Saved entries
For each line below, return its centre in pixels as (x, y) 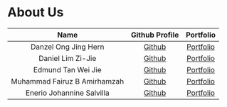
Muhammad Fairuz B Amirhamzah (68, 81)
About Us (36, 12)
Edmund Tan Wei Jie (67, 69)
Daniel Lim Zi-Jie (68, 58)
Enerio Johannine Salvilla (67, 93)
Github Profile (155, 35)
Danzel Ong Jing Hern (68, 47)
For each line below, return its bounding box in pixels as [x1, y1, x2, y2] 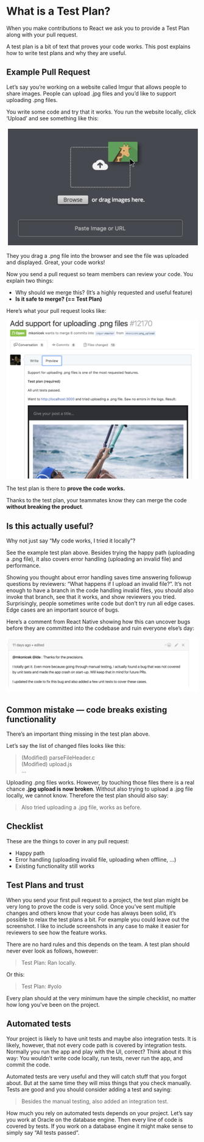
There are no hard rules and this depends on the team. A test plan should [6, 940, 190, 948]
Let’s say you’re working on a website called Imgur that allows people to [6, 83, 187, 90]
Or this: [6, 970, 25, 978]
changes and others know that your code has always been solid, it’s [6, 909, 177, 917]
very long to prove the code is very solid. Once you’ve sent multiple [6, 902, 176, 910]
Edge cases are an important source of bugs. [6, 606, 120, 613]
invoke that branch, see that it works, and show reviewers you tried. [6, 593, 177, 601]
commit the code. [6, 1061, 51, 1068]
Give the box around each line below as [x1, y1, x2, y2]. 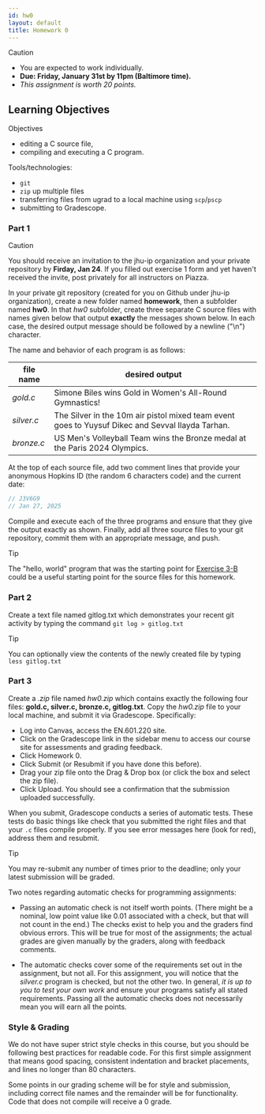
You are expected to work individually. [19, 63, 144, 73]
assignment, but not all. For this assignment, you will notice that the [19, 968, 239, 977]
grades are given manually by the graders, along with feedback [19, 936, 226, 946]
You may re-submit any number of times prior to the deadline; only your [8, 864, 241, 873]
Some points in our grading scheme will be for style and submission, [8, 1080, 230, 1090]
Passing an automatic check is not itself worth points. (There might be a [19, 902, 254, 912]
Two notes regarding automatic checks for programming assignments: [8, 887, 237, 897]
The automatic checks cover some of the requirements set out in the [19, 960, 243, 970]
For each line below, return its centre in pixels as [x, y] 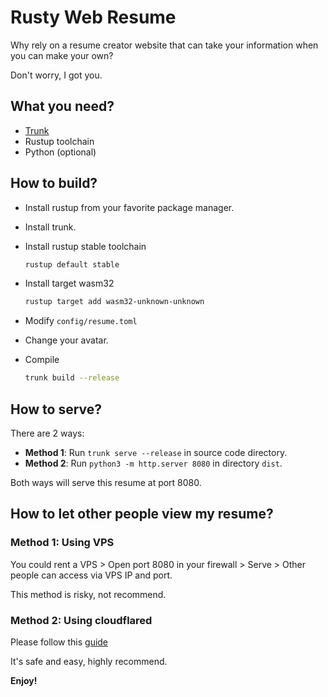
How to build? [54, 183]
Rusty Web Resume [93, 17]
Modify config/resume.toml [81, 321]
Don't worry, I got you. [56, 75]
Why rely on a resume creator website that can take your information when [164, 45]
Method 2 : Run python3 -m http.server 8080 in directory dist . [153, 463]
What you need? [62, 106]
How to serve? [56, 409]
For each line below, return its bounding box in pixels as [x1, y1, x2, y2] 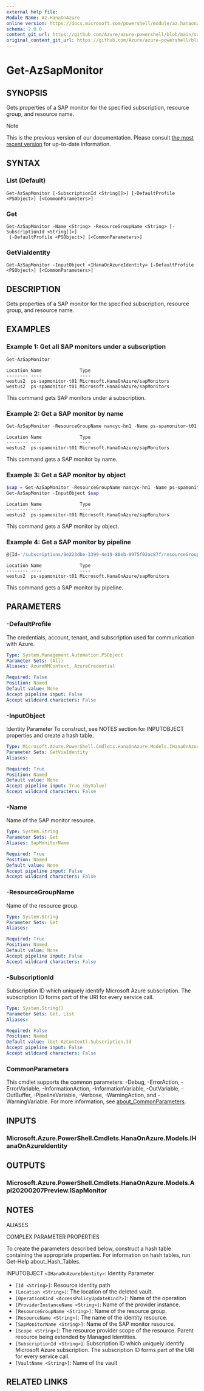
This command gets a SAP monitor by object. [6, 522, 120, 530]
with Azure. [6, 640, 35, 647]
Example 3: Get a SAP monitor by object [6, 471, 126, 479]
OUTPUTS [6, 1160, 46, 1170]
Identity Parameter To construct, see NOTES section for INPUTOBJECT [6, 725, 184, 733]
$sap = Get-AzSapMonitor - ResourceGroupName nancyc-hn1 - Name [6, 485, 167, 491]
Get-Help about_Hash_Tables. [6, 1258, 81, 1265]
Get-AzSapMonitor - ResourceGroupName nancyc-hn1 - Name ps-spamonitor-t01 [6, 423, 197, 429]
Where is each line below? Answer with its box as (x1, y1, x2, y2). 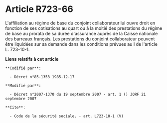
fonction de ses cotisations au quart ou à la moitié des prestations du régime (5, 25, 163, 31)
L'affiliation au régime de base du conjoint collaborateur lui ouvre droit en (5, 20, 156, 26)
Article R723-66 (5, 3, 73, 15)
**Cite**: (5, 105, 26, 110)
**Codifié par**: (5, 66, 41, 71)
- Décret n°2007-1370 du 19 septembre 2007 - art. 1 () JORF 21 (9, 92, 146, 97)
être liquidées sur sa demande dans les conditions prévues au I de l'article (5, 41, 158, 47)
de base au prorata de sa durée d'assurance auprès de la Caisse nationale (5, 30, 158, 36)
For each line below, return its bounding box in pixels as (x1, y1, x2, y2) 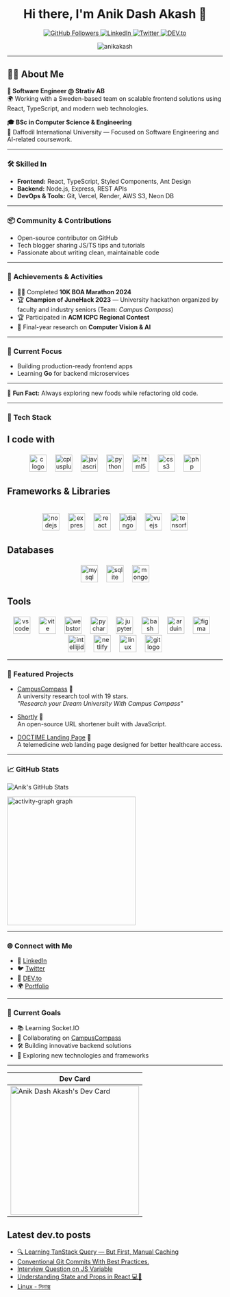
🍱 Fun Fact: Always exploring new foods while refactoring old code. (7, 389, 199, 397)
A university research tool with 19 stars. (16, 692, 129, 700)
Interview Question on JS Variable (16, 1265, 113, 1273)
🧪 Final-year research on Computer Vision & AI (16, 322, 151, 331)
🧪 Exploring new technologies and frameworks (16, 1051, 149, 1060)
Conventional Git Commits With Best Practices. (16, 1258, 149, 1266)
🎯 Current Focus (7, 346, 62, 356)
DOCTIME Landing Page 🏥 (16, 733, 92, 741)
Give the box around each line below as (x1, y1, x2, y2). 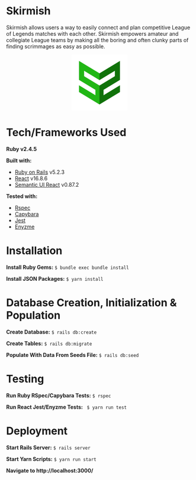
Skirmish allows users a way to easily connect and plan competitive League (6, 24, 191, 31)
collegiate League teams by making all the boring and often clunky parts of (6, 36, 189, 43)
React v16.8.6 (14, 174, 48, 182)
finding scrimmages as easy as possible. (6, 43, 105, 50)
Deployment (6, 424, 68, 438)
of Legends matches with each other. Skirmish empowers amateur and (6, 30, 179, 37)
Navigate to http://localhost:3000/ (6, 467, 94, 474)
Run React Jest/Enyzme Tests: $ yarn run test (6, 403, 127, 410)
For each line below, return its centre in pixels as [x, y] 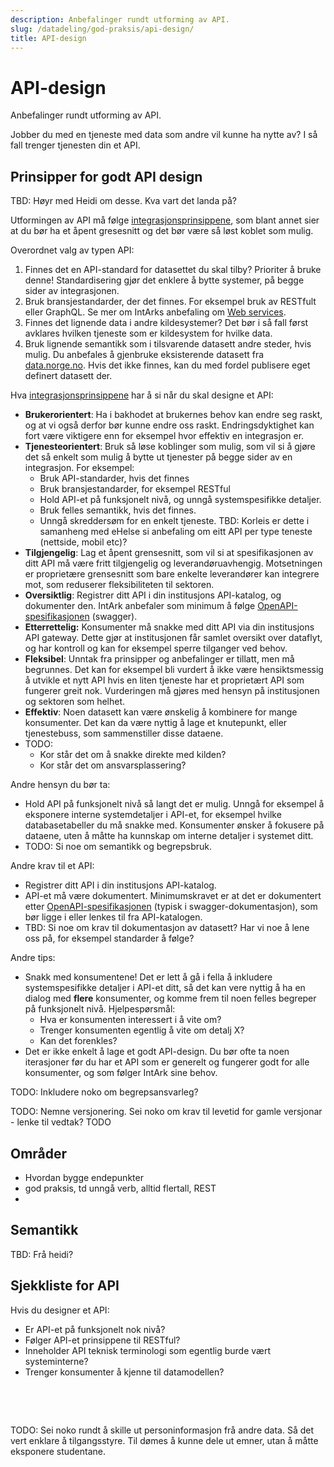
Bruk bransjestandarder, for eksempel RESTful [135, 489]
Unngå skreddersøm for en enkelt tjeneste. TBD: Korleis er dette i [174, 521]
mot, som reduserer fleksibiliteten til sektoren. [119, 585]
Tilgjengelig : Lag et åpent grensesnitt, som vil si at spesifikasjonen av [169, 553]
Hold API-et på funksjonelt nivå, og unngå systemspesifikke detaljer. [180, 500]
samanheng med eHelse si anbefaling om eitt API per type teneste [176, 532]
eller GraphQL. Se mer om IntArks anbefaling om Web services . [155, 312]
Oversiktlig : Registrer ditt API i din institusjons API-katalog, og [153, 595]
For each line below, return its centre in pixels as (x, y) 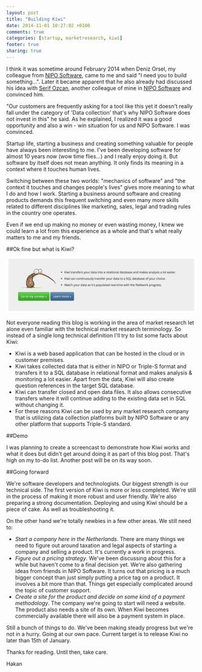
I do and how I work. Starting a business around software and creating (93, 194)
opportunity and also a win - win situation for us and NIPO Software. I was (98, 125)
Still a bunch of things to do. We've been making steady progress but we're (100, 627)
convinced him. (25, 94)
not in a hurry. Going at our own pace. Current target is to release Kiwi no (97, 634)
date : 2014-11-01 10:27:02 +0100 (48, 25)
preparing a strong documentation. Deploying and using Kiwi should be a (97, 502)
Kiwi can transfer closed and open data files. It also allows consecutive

▶ [ACTIVITY]: Output the entries above exactly. Do not include the pictures.

▶ [WORKED SOLUTION]:
For each line below, return its centre in pixels as (x, y) 
Muhammad Fairuz B Amirhamzah (68, 81)
About Us (36, 12)
Edmund Tan Wei Jie (67, 69)
Daniel Lim Zi-Jie (68, 58)
Enerio Johannine Salvilla (67, 93)
Github Profile (155, 35)
Danzel Ong Jing Hern (68, 47)
For each line below, return its bounding box in pixels as [x1, y1, x2, y2] 
There are no hard rules and this depends on the team. A test plan should [6, 940, 190, 948]
Let’s say you’re working on a website called Imgur that allows people to [6, 83, 187, 90]
Or this: [6, 970, 25, 978]
changes and others know that your code has always been solid, it’s [6, 909, 177, 917]
very long to prove the code is very solid. Once you’ve sent multiple [6, 902, 176, 910]
Edge cases are an important source of bugs. [6, 606, 120, 613]
invoke that branch, see that it works, and show reviewers you tried. [6, 593, 177, 601]
commit the code. [6, 1061, 51, 1068]
Give the box around each line below as [x1, y1, x2, y2]. 
You are expected to work individually. [19, 63, 144, 73]
assignment, but not all. For this assignment, you will notice that the [19, 968, 239, 977]
grades are given manually by the graders, along with feedback [19, 936, 226, 946]
You may re-submit any number of times prior to the deadline; only your [8, 864, 241, 873]
Some points in our grading scheme will be for style and submission, [8, 1080, 230, 1090]
Passing an automatic check is not itself worth points. (There might be a [19, 902, 254, 912]
Two notes regarding automatic checks for programming assignments: [8, 887, 237, 897]
The automatic checks cover some of the requirements set out in the [19, 960, 243, 970]
For each line below, return its centre in pixels as [x, y] 
How to build? [54, 183]
Rusty Web Resume [93, 17]
Modify config/resume.toml [81, 321]
Don't worry, I got you. [56, 75]
Why rely on a resume creator website that can take your information when [164, 45]
Method 2 : Run python3 -m http.server 8080 in directory dist . [153, 463]
What you need? [62, 106]
How to serve? [56, 409]
For each line below, return its bounding box in pixels as [x1, y1, x2, y2] 
This command gets a SAP monitor by object. [6, 522, 120, 530]
with Azure. [6, 640, 35, 647]
Example 3: Get a SAP monitor by object [6, 471, 126, 479]
OUTPUTS [6, 1160, 46, 1170]
Identity Parameter To construct, see NOTES section for INPUTOBJECT [6, 725, 184, 733]
$sap = Get-AzSapMonitor - ResourceGroupName nancyc-hn1 - Name [6, 485, 167, 491]
Get-Help about_Hash_Tables. [6, 1258, 81, 1265]
Get-AzSapMonitor - ResourceGroupName nancyc-hn1 - Name ps-spamonitor-t01 [6, 423, 197, 429]
Where is each line below? Answer with its box as (x1, y1, x2, y2). 
fonction de ses cotisations au quart ou à la moitié des prestations du régime (5, 25, 163, 31)
L'affiliation au régime de base du conjoint collaborateur lui ouvre droit en (5, 20, 156, 26)
Article R723-66 (5, 3, 73, 15)
**Cite**: (5, 105, 26, 110)
**Codifié par**: (5, 66, 41, 71)
- Décret n°2007-1370 du 19 septembre 2007 - art. 1 () JORF 21 (9, 92, 146, 97)
être liquidées sur sa demande dans les conditions prévues au I de l'article (5, 41, 158, 47)
de base au prorata de sa durée d'assurance auprès de la Caisse nationale (5, 30, 158, 36)
For each line below, return its bounding box in pixels as (x1, y1, x2, y2) 
🍱 Fun Fact: Always exploring new foods while refactoring old code. (7, 389, 199, 397)
A university research tool with 19 stars. (16, 692, 129, 700)
Interview Question on JS Variable (16, 1265, 113, 1273)
🧪 Final-year research on Computer Vision & AI (16, 322, 151, 331)
🧪 Exploring new technologies and frameworks (16, 1051, 149, 1060)
Conventional Git Commits With Best Practices. (16, 1258, 149, 1266)
🎯 Current Focus (7, 346, 62, 356)
DOCTIME Landing Page 🏥 (16, 733, 92, 741)
Give the box around each line below as (x1, y1, x2, y2). 
Skirmish allows users a way to easily connect and plan competitive League (6, 24, 191, 31)
collegiate League teams by making all the boring and often clunky parts of (6, 36, 189, 43)
React v16.8.6 (14, 174, 48, 182)
finding scrimmages as easy as possible. (6, 43, 105, 50)
Deployment (6, 424, 68, 438)
of Legends matches with each other. Skirmish empowers amateur and (6, 30, 179, 37)
Navigate to http://localhost:3000/ (6, 467, 94, 474)
Run React Jest/Enyzme Tests: $ yarn run test (6, 403, 127, 410)
For each line below, return its centre in pixels as [x, y] 
Bruk bransjestandarder, for eksempel RESTful [135, 489]
Unngå skreddersøm for en enkelt tjeneste. TBD: Korleis er dette i [174, 521]
mot, som reduserer fleksibiliteten til sektoren. [119, 585]
Tilgjengelig : Lag et åpent grensesnitt, som vil si at spesifikasjonen av [169, 553]
Hold API-et på funksjonelt nivå, og unngå systemspesifikke detaljer. [180, 500]
samanheng med eHelse si anbefaling om eitt API per type teneste [176, 532]
eller GraphQL. Se mer om IntArks anbefaling om Web services . [155, 312]
Oversiktlig : Registrer ditt API i din institusjons API-katalog, og [153, 595]
For each line below, return its centre in pixels as (x, y) 
I do and how I work. Starting a business around software and creating (93, 194)
opportunity and also a win - win situation for us and NIPO Software. I was (98, 125)
Still a bunch of things to do. We've been making steady progress but we're (100, 627)
convinced him. (25, 94)
not in a hurry. Going at our own pace. Current target is to release Kiwi no (97, 634)
date : 2014-11-01 10:27:02 +0100 (48, 25)
preparing a strong documentation. Deploying and using Kiwi should be a (97, 502)
Kiwi can transfer closed and open data files. It also allows consecutive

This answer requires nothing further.